§ Data provided:

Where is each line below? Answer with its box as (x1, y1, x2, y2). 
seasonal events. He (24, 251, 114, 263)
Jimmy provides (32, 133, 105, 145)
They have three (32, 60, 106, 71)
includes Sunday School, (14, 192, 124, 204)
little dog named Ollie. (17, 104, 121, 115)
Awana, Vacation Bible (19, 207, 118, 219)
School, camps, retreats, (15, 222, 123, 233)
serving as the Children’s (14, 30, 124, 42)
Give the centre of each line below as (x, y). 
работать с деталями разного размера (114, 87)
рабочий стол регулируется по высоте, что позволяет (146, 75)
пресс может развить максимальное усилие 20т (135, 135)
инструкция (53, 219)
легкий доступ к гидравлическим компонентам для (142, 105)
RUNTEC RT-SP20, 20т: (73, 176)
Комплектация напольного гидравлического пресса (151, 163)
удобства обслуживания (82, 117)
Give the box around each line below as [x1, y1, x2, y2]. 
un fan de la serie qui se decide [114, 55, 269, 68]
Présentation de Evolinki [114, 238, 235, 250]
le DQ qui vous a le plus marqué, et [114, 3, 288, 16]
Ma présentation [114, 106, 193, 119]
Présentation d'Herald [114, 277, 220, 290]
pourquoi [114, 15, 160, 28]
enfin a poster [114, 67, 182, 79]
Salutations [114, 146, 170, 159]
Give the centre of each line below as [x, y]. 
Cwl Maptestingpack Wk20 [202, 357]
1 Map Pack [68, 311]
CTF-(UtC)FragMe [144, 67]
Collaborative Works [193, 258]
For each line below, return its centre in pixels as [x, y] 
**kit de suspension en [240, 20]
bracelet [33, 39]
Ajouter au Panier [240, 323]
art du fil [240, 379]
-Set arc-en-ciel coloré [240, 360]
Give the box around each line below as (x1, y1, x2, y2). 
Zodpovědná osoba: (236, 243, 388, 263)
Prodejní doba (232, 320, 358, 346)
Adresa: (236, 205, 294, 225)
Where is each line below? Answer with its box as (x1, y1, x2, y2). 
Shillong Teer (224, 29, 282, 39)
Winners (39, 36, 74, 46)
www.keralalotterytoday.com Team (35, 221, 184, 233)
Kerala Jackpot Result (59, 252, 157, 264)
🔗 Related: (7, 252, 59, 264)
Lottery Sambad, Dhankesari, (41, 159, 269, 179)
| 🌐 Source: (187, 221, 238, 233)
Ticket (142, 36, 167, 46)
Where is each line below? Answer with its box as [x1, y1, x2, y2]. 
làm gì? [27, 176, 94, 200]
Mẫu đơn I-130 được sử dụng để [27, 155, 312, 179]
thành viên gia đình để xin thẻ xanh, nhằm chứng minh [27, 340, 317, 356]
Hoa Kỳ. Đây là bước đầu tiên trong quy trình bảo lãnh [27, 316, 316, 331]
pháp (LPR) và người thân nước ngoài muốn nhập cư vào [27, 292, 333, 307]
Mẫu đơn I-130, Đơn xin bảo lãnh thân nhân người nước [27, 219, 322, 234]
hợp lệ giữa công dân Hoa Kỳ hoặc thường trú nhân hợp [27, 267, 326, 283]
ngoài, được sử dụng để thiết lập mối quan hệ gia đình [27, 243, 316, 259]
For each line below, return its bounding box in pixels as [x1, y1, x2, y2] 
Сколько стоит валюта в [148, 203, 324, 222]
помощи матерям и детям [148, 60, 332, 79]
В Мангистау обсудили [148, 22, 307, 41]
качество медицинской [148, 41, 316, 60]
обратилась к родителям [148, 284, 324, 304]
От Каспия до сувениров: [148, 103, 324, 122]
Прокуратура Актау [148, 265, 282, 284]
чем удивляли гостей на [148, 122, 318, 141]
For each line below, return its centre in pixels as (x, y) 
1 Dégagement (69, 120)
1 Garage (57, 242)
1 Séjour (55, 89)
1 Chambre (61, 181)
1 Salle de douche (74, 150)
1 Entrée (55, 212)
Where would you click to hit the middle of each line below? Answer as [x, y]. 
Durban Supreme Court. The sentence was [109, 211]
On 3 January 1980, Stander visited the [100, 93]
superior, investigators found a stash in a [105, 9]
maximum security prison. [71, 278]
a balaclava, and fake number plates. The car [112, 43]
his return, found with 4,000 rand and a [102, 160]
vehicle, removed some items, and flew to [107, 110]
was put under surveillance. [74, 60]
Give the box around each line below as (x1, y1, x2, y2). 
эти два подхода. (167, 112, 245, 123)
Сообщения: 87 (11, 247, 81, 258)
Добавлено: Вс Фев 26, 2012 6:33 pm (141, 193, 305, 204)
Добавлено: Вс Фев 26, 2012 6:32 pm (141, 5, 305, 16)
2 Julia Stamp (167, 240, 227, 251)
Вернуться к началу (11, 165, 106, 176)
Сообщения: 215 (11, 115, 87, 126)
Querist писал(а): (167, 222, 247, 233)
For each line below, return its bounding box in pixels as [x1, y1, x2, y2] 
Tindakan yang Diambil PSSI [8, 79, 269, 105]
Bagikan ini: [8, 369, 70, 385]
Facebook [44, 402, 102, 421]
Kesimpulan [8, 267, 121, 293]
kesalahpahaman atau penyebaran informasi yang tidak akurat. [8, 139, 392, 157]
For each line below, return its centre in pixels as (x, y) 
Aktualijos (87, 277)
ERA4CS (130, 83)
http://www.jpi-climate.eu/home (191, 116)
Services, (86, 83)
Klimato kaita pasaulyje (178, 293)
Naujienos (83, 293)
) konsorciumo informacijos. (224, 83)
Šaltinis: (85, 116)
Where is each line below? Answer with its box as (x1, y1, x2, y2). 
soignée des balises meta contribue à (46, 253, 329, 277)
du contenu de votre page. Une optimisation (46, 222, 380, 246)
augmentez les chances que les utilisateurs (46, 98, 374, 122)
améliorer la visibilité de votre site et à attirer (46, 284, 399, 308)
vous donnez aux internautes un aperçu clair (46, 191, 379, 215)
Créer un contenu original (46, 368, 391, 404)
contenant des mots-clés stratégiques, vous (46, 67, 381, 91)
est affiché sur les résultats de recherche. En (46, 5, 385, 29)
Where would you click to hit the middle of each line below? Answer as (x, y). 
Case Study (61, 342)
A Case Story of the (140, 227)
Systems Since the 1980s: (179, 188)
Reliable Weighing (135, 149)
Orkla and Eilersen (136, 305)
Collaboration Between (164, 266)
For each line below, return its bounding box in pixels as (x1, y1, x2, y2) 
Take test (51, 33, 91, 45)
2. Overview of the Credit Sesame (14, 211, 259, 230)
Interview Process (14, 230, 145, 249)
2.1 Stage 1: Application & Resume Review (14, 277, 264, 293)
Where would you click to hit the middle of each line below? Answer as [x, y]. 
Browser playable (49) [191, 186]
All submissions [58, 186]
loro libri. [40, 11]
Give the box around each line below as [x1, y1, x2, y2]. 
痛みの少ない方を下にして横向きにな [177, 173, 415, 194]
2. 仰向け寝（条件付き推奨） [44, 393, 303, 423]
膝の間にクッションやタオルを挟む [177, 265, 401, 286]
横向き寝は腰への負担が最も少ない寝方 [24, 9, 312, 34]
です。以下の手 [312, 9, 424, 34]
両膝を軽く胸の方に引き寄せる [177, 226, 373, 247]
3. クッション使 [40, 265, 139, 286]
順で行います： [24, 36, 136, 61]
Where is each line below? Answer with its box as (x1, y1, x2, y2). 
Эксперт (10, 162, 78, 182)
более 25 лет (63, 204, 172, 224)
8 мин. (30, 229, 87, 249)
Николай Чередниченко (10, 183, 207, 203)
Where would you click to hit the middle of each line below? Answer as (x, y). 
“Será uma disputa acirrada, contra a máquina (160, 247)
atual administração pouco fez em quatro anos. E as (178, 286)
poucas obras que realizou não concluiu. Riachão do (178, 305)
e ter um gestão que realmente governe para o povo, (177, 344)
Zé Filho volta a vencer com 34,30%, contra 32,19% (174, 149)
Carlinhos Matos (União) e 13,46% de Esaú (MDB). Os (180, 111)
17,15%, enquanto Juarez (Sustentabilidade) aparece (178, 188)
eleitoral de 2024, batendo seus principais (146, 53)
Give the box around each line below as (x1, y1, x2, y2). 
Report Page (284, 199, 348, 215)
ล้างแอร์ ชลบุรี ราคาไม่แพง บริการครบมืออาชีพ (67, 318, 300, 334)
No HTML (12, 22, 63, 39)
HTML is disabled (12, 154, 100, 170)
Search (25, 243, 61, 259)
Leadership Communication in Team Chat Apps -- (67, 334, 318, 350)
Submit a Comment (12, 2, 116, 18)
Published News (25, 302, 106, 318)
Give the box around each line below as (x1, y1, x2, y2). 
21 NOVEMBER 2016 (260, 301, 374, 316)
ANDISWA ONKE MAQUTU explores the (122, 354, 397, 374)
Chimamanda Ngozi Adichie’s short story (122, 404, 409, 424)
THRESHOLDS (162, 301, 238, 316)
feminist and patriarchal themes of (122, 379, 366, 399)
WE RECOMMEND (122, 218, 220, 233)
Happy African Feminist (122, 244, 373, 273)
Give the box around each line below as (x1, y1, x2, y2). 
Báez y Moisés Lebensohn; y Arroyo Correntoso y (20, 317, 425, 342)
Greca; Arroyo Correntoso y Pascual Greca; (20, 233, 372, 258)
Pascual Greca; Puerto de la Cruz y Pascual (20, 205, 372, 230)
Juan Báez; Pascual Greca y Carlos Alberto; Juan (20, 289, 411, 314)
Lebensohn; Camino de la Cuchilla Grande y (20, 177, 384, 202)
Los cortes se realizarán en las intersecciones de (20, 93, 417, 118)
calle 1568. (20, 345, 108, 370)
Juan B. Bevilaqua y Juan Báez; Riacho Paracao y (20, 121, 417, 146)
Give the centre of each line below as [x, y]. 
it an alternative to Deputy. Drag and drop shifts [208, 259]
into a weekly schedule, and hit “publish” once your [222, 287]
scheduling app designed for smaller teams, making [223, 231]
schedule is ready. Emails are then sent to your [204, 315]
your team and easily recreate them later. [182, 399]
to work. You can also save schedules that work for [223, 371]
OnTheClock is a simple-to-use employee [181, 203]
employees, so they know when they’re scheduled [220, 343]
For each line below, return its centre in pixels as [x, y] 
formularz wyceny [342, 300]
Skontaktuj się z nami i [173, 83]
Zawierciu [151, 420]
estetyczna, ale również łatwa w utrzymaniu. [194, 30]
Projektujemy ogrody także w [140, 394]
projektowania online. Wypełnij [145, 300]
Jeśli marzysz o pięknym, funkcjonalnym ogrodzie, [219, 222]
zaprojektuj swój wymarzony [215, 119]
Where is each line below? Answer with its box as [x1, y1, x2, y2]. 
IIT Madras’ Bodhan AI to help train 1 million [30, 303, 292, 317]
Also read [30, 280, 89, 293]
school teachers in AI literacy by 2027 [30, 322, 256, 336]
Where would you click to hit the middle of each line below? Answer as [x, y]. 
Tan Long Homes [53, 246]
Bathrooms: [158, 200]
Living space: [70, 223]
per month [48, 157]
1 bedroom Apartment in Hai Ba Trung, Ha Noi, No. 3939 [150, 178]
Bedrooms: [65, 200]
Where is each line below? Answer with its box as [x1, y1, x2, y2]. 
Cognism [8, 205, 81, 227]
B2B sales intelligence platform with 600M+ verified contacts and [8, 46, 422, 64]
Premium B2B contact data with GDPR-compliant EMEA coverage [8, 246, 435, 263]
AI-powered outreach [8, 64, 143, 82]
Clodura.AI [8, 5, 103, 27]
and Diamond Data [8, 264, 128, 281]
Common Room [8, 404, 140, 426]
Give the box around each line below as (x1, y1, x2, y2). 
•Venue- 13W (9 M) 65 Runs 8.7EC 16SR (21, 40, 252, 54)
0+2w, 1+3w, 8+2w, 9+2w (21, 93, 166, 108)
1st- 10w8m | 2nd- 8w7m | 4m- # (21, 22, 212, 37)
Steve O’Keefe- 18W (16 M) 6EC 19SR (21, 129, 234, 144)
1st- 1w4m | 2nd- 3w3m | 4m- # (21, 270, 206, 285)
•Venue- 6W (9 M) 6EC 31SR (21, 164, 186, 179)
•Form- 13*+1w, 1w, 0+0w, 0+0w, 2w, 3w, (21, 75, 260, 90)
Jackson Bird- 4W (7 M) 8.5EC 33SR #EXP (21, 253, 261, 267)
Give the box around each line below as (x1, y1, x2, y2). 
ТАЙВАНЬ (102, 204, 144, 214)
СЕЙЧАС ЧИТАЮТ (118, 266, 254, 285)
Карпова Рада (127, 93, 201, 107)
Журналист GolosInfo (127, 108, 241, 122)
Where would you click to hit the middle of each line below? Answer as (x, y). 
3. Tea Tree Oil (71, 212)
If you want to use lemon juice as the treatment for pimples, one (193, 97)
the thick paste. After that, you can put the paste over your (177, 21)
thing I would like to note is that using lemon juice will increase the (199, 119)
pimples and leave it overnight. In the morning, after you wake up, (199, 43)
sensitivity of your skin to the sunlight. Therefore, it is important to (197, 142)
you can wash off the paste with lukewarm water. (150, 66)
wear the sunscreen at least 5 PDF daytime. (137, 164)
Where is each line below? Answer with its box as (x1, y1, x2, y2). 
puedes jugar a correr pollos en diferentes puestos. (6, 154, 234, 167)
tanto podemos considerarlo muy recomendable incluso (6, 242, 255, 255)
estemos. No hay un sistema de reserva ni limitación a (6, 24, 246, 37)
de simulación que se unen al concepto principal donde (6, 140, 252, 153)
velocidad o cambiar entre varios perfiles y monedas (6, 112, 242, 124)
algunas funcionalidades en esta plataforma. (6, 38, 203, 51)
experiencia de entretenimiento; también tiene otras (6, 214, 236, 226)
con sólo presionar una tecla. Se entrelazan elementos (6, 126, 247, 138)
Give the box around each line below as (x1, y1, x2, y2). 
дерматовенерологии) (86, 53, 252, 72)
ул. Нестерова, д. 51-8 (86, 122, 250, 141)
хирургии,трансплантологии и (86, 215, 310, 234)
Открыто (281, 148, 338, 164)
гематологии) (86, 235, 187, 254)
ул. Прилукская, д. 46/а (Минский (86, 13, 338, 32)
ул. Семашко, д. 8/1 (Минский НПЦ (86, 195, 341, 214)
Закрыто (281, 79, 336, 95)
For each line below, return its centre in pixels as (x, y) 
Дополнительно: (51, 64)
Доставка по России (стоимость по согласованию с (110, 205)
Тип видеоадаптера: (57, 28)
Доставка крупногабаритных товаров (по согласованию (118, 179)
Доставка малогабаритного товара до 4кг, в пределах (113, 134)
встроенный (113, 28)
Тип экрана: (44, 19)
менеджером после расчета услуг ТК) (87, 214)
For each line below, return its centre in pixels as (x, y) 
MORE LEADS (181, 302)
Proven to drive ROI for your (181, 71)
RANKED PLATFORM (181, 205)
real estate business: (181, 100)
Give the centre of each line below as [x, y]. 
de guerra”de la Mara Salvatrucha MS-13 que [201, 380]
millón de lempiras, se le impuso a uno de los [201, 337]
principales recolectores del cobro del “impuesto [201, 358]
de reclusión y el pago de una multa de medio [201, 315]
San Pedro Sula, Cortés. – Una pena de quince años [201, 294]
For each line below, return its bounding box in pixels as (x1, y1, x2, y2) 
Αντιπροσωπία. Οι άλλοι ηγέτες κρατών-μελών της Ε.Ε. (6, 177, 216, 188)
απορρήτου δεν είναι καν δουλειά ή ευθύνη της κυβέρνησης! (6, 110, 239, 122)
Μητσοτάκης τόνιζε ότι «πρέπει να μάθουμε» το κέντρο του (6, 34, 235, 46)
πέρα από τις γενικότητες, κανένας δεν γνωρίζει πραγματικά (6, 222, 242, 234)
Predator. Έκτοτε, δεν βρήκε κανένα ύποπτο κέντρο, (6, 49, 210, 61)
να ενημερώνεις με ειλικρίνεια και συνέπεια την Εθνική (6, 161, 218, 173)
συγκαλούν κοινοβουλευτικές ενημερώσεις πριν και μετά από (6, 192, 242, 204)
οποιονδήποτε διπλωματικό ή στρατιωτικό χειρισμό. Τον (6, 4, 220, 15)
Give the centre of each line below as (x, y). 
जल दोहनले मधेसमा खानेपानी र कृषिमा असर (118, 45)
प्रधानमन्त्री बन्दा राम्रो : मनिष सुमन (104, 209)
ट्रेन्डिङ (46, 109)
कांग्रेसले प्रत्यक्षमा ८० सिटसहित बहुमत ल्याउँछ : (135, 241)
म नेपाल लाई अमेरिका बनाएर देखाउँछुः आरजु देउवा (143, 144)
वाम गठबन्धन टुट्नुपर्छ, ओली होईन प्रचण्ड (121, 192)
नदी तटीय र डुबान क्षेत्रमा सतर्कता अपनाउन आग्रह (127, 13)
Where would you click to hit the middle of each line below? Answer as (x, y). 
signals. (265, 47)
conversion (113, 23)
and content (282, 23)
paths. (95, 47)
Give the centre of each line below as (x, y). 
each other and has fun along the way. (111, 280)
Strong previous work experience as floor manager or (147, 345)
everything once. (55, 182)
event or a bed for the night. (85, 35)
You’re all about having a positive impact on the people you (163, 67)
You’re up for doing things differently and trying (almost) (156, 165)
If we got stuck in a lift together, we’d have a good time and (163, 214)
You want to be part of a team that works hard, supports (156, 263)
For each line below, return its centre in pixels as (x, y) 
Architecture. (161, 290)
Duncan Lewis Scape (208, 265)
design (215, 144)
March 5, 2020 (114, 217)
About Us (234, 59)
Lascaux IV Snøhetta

§ Required action:
Using the data above, reproduce exactly the lines between those holding "millón de lempiras, se" and "ट्रेन्डिङ (46, 109)", inclusive, and no others.

§ Response:
millón de lempiras, se le impuso a uno de los [201, 337]
principales recolectores del cobro del “impuesto [201, 358]
de reclusión y el pago de una multa de medio [201, 315]
San Pedro Sula, Cortés. – Una pena de quince años [201, 294]
For each line below, return its bounding box in pixels as (x1, y1, x2, y2) 
Αντιπροσωπία. Οι άλλοι ηγέτες κρατών-μελών της Ε.Ε. (6, 177, 216, 188)
απορρήτου δεν είναι καν δουλειά ή ευθύνη της κυβέρνησης! (6, 110, 239, 122)
Μητσοτάκης τόνιζε ότι «πρέπει να μάθουμε» το κέντρο του (6, 34, 235, 46)
πέρα από τις γενικότητες, κανένας δεν γνωρίζει πραγματικά (6, 222, 242, 234)
Predator. Έκτοτε, δεν βρήκε κανένα ύποπτο κέντρο, (6, 49, 210, 61)
να ενημερώνεις με ειλικρίνεια και συνέπεια την Εθνική (6, 161, 218, 173)
συγκαλούν κοινοβουλευτικές ενημερώσεις πριν και μετά από (6, 192, 242, 204)
οποιονδήποτε διπλωματικό ή στρατιωτικό χειρισμό. Τον (6, 4, 220, 15)
Give the centre of each line below as (x, y). 
जल दोहनले मधेसमा खानेपानी र कृषिमा असर (118, 45)
प्रधानमन्त्री बन्दा राम्रो : मनिष सुमन (104, 209)
ट्रेन्डिङ (46, 109)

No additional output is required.